====== PROVIDED DATA ======
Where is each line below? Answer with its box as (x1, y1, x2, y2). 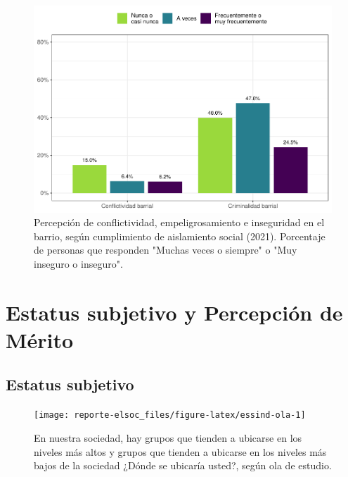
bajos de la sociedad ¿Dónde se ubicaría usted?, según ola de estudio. (34, 458, 332, 473)
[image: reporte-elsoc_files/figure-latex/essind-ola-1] (34, 410, 306, 421)
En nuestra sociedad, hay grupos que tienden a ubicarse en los (34, 430, 302, 445)
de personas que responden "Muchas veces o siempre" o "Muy (34, 242, 297, 257)
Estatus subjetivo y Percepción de (6, 297, 343, 326)
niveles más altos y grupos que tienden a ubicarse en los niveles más (34, 444, 327, 459)
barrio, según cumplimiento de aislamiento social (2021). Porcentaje (34, 228, 326, 243)
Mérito (6, 325, 74, 354)
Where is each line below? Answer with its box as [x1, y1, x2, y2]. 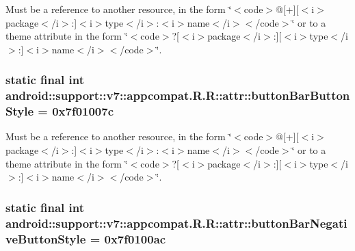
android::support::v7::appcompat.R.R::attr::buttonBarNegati [5, 214, 347, 231]
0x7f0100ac [104, 230, 166, 247]
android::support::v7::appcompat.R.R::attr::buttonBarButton [5, 87, 350, 104]
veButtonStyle [5, 230, 86, 247]
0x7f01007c [52, 103, 114, 120]
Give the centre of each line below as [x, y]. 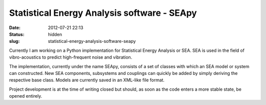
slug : [14, 41]
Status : [17, 34]
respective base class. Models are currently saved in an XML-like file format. [87, 80]
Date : [15, 28]
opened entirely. [26, 96]
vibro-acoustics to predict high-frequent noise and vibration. [71, 57]
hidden [55, 34]
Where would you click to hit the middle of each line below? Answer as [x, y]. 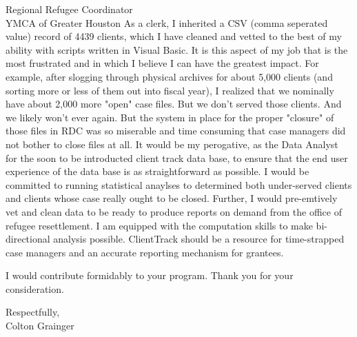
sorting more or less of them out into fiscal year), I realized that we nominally [170, 90]
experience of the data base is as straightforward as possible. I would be [157, 171]
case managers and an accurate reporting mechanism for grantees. [145, 252]
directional [28, 239]
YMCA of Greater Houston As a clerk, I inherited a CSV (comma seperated [167, 22]
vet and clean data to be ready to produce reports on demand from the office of [174, 211]
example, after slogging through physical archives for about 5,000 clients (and [169, 76]
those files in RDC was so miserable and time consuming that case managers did [176, 131]
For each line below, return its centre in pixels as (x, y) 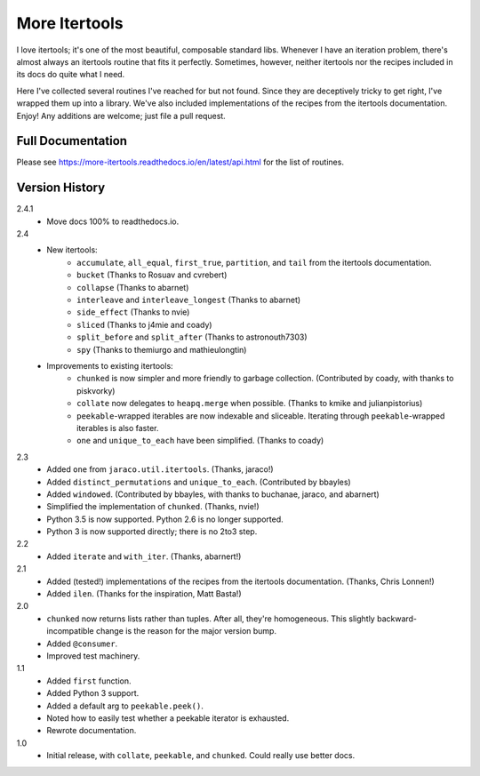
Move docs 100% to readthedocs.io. (113, 221)
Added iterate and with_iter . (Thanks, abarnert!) (144, 556)
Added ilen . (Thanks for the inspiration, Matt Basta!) (144, 594)
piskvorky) (96, 390)
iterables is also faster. (118, 428)
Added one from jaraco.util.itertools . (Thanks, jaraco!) (160, 469)
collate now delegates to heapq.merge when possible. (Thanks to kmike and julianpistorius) (250, 404)
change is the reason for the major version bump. (186, 631)
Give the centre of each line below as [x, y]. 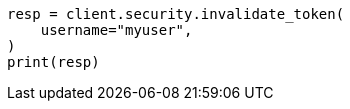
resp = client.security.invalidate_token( [176, 14]
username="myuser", [116, 30]
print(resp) [53, 62]
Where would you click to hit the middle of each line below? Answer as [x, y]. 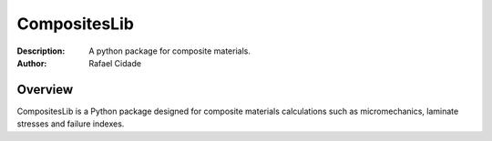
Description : [41, 51]
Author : [32, 63]
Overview [45, 90]
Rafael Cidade [115, 63]
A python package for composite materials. [169, 51]
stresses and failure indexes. [71, 124]
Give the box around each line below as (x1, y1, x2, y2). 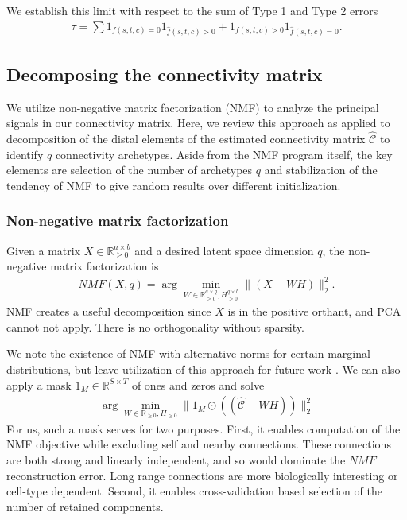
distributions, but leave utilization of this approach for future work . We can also (6, 360, 401, 377)
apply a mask (6, 376, 72, 393)
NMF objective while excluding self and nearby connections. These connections (6, 436, 391, 452)
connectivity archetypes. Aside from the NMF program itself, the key (55, 146, 393, 162)
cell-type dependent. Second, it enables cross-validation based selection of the (6, 483, 382, 499)
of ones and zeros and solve (131, 376, 265, 393)
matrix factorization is (50, 258, 159, 274)
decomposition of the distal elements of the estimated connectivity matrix (6, 130, 366, 147)
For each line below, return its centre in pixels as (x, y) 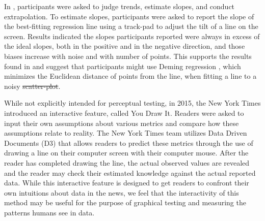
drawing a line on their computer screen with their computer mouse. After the (126, 153)
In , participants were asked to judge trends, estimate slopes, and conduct (120, 6)
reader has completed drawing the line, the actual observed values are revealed (127, 162)
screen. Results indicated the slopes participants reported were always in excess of (132, 36)
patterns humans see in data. (49, 212)
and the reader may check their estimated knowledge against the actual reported (130, 172)
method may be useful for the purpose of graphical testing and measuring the (125, 202)
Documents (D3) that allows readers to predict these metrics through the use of (129, 143)
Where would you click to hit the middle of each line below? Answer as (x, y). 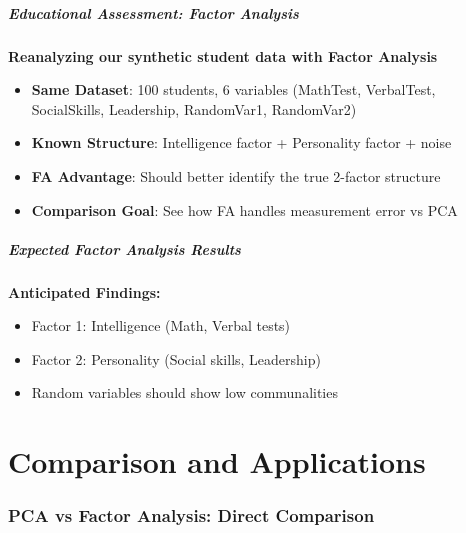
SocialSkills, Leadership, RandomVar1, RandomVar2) (194, 108)
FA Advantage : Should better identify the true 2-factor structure (236, 175)
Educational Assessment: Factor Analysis (153, 12)
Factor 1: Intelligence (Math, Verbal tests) (161, 325)
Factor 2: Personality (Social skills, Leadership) (176, 358)
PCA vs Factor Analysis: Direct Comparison (191, 515)
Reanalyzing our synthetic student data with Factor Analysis (223, 55)
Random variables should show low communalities (184, 392)
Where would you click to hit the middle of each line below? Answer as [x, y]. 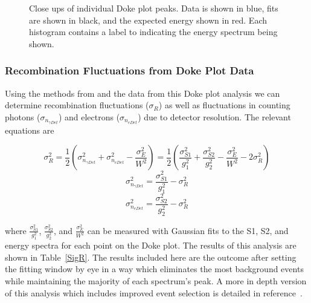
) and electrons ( [89, 116]
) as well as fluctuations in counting [224, 105]
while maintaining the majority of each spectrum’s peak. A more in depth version [156, 281]
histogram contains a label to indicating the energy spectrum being [153, 32]
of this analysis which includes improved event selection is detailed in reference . [154, 292]
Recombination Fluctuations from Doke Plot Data [130, 70]
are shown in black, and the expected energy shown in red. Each [148, 20]
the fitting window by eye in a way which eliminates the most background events [154, 269]
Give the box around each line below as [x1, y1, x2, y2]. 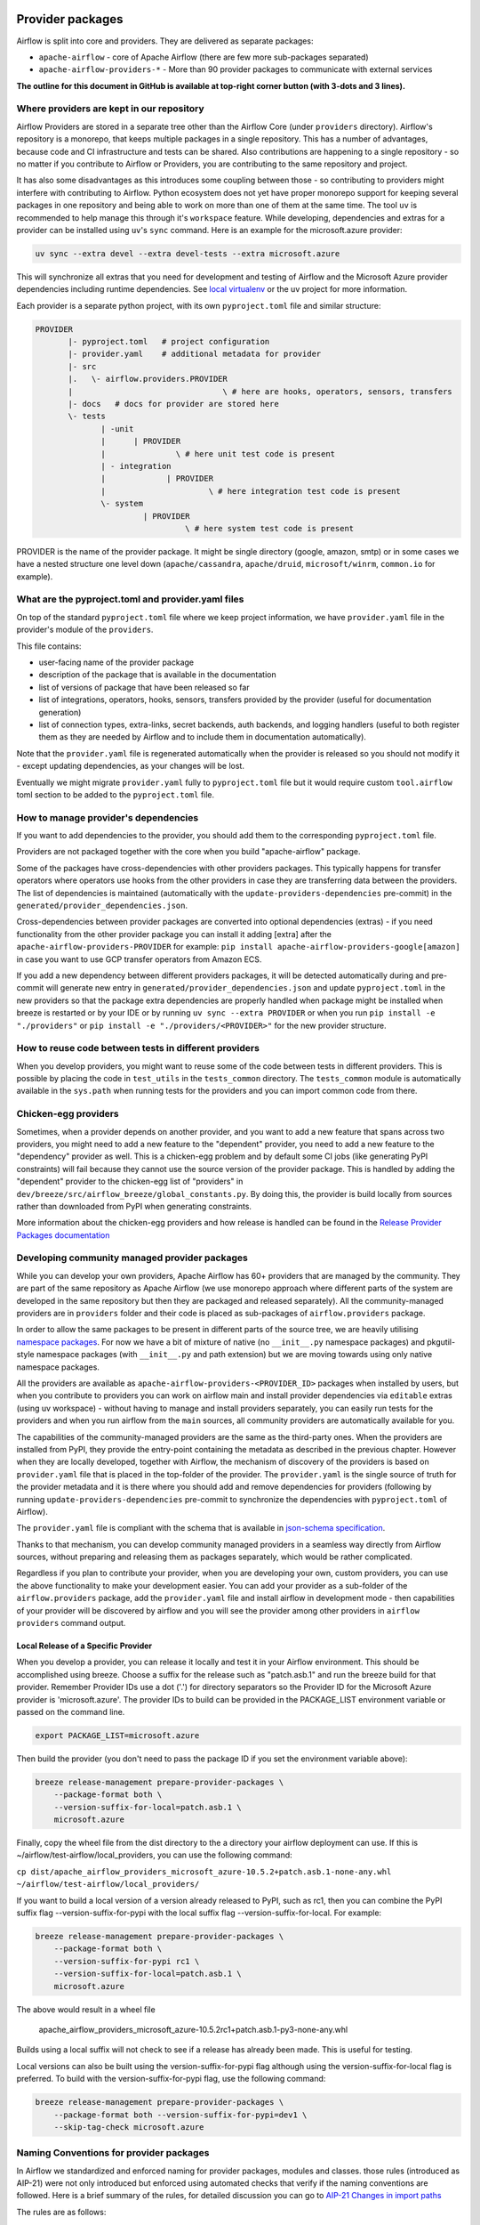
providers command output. [16, 1618, 126, 1629]
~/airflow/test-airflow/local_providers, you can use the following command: [16, 1849, 292, 1860]
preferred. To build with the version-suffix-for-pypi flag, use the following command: [16, 2074, 326, 2084]
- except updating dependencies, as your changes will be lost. [16, 761, 244, 772]
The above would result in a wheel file [16, 2003, 156, 2015]
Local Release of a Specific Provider [16, 1640, 153, 1651]
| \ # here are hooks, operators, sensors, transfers [68, 386, 452, 396]
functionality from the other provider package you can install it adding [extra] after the [16, 928, 332, 939]
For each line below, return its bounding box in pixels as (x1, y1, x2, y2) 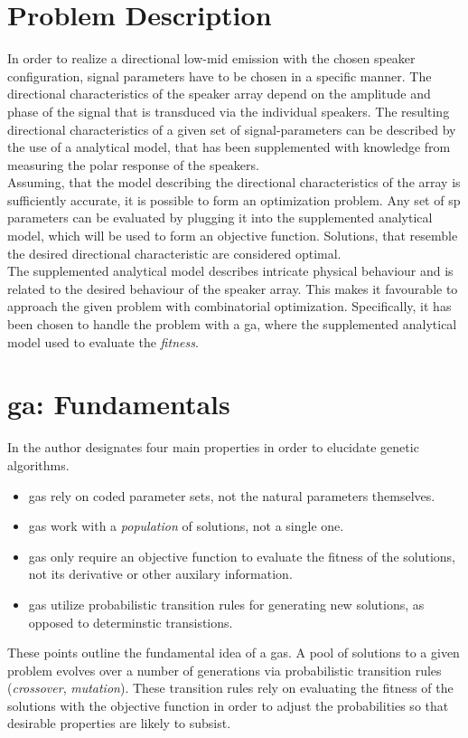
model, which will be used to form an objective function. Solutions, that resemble (7, 226, 458, 245)
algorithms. (7, 455, 70, 474)
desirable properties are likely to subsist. (7, 714, 231, 733)
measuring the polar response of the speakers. (7, 155, 259, 174)
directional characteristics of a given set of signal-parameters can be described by (7, 119, 456, 138)
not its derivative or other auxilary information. (28, 564, 293, 583)
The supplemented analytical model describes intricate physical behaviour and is (7, 261, 454, 280)
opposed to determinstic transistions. (28, 612, 233, 631)
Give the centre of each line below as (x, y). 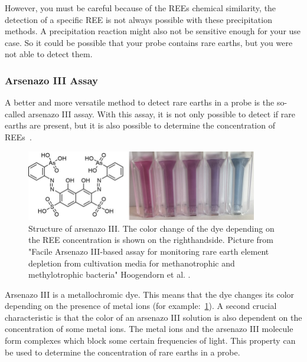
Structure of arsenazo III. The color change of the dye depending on (151, 228)
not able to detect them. (49, 54)
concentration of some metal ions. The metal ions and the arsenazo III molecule (149, 329)
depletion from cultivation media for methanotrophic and (132, 263)
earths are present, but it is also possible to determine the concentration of (140, 125)
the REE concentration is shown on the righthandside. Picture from (151, 240)
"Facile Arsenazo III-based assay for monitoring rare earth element (149, 251)
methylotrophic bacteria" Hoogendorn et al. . (110, 274)
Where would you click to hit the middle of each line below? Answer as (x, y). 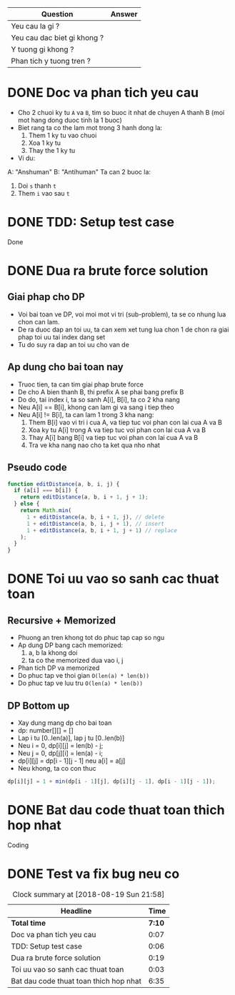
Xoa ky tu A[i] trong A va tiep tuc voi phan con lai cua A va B (117, 430)
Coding (18, 845)
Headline (76, 911)
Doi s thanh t (37, 186)
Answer (124, 14)
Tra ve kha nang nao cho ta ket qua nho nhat (94, 445)
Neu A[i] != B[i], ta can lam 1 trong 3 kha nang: (86, 414)
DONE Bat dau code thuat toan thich (116, 810)
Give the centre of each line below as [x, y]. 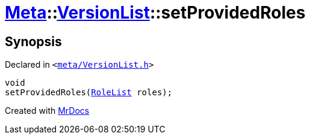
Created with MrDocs [47, 111]
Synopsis [33, 41]
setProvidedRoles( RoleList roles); [89, 93]
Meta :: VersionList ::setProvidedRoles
======
• EXERCISE INSTRUCTIONS: Copy the material shown above in full and exactly. Skip the pictures.

• TASK OUTPUT:
Where is each line below? Answer with its box as (x1, y1, x2, y2). 
bajos de la sociedad ¿Dónde se ubicaría usted?, según ola de estudio. (34, 458, 332, 473)
[image: reporte-elsoc_files/figure-latex/essind-ola-1] (34, 410, 306, 421)
En nuestra sociedad, hay grupos que tienden a ubicarse en los (34, 430, 302, 445)
de personas que responden "Muchas veces o siempre" o "Muy (34, 242, 297, 257)
Estatus subjetivo y Percepción de (6, 297, 343, 326)
niveles más altos y grupos que tienden a ubicarse en los niveles más (34, 444, 327, 459)
barrio, según cumplimiento de aislamiento social (2021). Porcentaje (34, 228, 326, 243)
Mérito (6, 325, 74, 354)
Where is each line below? Answer with its box as [x1, y1, x2, y2]. 
android::support::v7::appcompat.R.R::attr::buttonBarNegati [5, 214, 347, 231]
0x7f0100ac [104, 230, 166, 247]
android::support::v7::appcompat.R.R::attr::buttonBarButton [5, 87, 350, 104]
veButtonStyle [5, 230, 86, 247]
0x7f01007c [52, 103, 114, 120]
Give the centre of each line below as [x, y]. 
slug : [14, 41]
Status : [17, 34]
respective base class. Models are currently saved in an XML-like file format. [87, 80]
Date : [15, 28]
opened entirely. [26, 96]
vibro-acoustics to predict high-frequent noise and vibration. [71, 57]
hidden [55, 34]
Where would you click to hit the middle of each line below? Answer as [x, y]. 
sorting more or less of them out into fiscal year), I realized that we nominally [170, 90]
experience of the data base is as straightforward as possible. I would be [157, 171]
case managers and an accurate reporting mechanism for grantees. [145, 252]
directional [28, 239]
YMCA of Greater Houston As a clerk, I inherited a CSV (comma seperated [167, 22]
vet and clean data to be ready to produce reports on demand from the office of [174, 211]
example, after slogging through physical archives for about 5,000 clients (and [169, 76]
those files in RDC was so miserable and time consuming that case managers did [176, 131]
For each line below, return its centre in pixels as (x, y) 
Move docs 100% to readthedocs.io. (113, 221)
Added iterate and with_iter . (Thanks, abarnert!) (144, 556)
Added ilen . (Thanks for the inspiration, Matt Basta!) (144, 594)
piskvorky) (96, 390)
iterables is also faster. (118, 428)
Added one from jaraco.util.itertools . (Thanks, jaraco!) (160, 469)
collate now delegates to heapq.merge when possible. (Thanks to kmike and julianpistorius) (250, 404)
change is the reason for the major version bump. (186, 631)
Give the centre of each line below as [x, y]. 
resp = client.security.invalidate_token( [176, 14]
username="myuser", [116, 30]
print(resp) [53, 62]
Where would you click to hit the middle of each line below? Answer as [x, y]. 
Description : [41, 51]
Author : [32, 63]
Overview [45, 90]
Rafael Cidade [115, 63]
A python package for composite materials. [169, 51]
stresses and failure indexes. [71, 124]
Give the box around each line below as (x1, y1, x2, y2). 
distributions, but leave utilization of this approach for future work . We can also (6, 360, 401, 377)
apply a mask (6, 376, 72, 393)
NMF objective while excluding self and nearby connections. These connections (6, 436, 391, 452)
connectivity archetypes. Aside from the NMF program itself, the key (55, 146, 393, 162)
cell-type dependent. Second, it enables cross-validation based selection of the (6, 483, 382, 499)
of ones and zeros and solve (131, 376, 265, 393)
matrix factorization is (50, 258, 159, 274)
decomposition of the distal elements of the estimated connectivity matrix (6, 130, 366, 147)
For each line below, return its centre in pixels as (x, y) 
drawing a line on their computer screen with their computer mouse. After the (126, 153)
In , participants were asked to judge trends, estimate slopes, and conduct (120, 6)
reader has completed drawing the line, the actual observed values are revealed (127, 162)
screen. Results indicated the slopes participants reported were always in excess of (132, 36)
patterns humans see in data. (49, 212)
and the reader may check their estimated knowledge against the actual reported (130, 172)
method may be useful for the purpose of graphical testing and measuring the (125, 202)
Documents (D3) that allows readers to predict these metrics through the use of (129, 143)
Where would you click to hit the middle of each line below? Answer as (x, y). 
SocialSkills, Leadership, RandomVar1, RandomVar2) (194, 108)
FA Advantage : Should better identify the true 2-factor structure (236, 175)
Educational Assessment: Factor Analysis (153, 12)
Factor 1: Intelligence (Math, Verbal tests) (161, 325)
Factor 2: Personality (Social skills, Leadership) (176, 358)
PCA vs Factor Analysis: Direct Comparison (191, 515)
Reanalyzing our synthetic student data with Factor Analysis (223, 55)
Random variables should show low communalities (184, 392)
Where would you click to hit the middle of each line below? Answer as [x, y]. 
) and electrons ( [89, 116]
) as well as fluctuations in counting [224, 105]
while maintaining the majority of each spectrum’s peak. A more in depth version [156, 281]
histogram contains a label to indicating the energy spectrum being [153, 32]
of this analysis which includes improved event selection is detailed in reference . [154, 292]
Recombination Fluctuations from Doke Plot Data [130, 70]
are shown in black, and the expected energy shown in red. Each [148, 20]
the fitting window by eye in a way which eliminates the most background events [154, 269]
Give the box around each line below as [x1, y1, x2, y2]. 
providers command output. [16, 1618, 126, 1629]
~/airflow/test-airflow/local_providers, you can use the following command: [16, 1849, 292, 1860]
preferred. To build with the version-suffix-for-pypi flag, use the following command: [16, 2074, 326, 2084]
- except updating dependencies, as your changes will be lost. [16, 761, 244, 772]
The above would result in a wheel file [16, 2003, 156, 2015]
Local Release of a Specific Provider [16, 1640, 153, 1651]
| \ # here are hooks, operators, sensors, transfers [68, 386, 452, 396]
functionality from the other provider package you can install it adding [extra] after the [16, 928, 332, 939]
For each line below, return its bounding box in pixels as (x1, y1, x2, y2) 
model, which will be used to form an objective function. Solutions, that resemble (7, 226, 458, 245)
algorithms. (7, 455, 70, 474)
desirable properties are likely to subsist. (7, 714, 231, 733)
measuring the polar response of the speakers. (7, 155, 259, 174)
directional characteristics of a given set of signal-parameters can be described by (7, 119, 456, 138)
not its derivative or other auxilary information. (28, 564, 293, 583)
The supplemented analytical model describes intricate physical behaviour and is (7, 261, 454, 280)
opposed to determinstic transistions. (28, 612, 233, 631)
Give the centre of each line below as (x, y). 
Structure of arsenazo III. The color change of the dye depending on (151, 228)
not able to detect them. (49, 54)
concentration of some metal ions. The metal ions and the arsenazo III molecule (149, 329)
depletion from cultivation media for methanotrophic and (132, 263)
earths are present, but it is also possible to determine the concentration of (140, 125)
the REE concentration is shown on the righthandside. Picture from (151, 240)
"Facile Arsenazo III-based assay for monitoring rare earth element (149, 251)
methylotrophic bacteria" Hoogendorn et al. . (110, 274)
Where would you click to hit the middle of each line below? Answer as (x, y). 
Xoa ky tu A[i] trong A va tiep tuc voi phan con lai cua A va B (117, 430)
Coding (18, 845)
Headline (76, 911)
Doi s thanh t (37, 186)
Answer (124, 14)
Tra ve kha nang nao cho ta ket qua nho nhat (94, 445)
Neu A[i] != B[i], ta can lam 1 trong 3 kha nang: (86, 414)
DONE Bat dau code thuat toan thich (116, 810)
Give the centre of each line below as [x, y]. 
Created with MrDocs [47, 111]
Synopsis [33, 41]
setProvidedRoles( RoleList roles); [89, 93]
Meta :: VersionList ::setProvidedRoles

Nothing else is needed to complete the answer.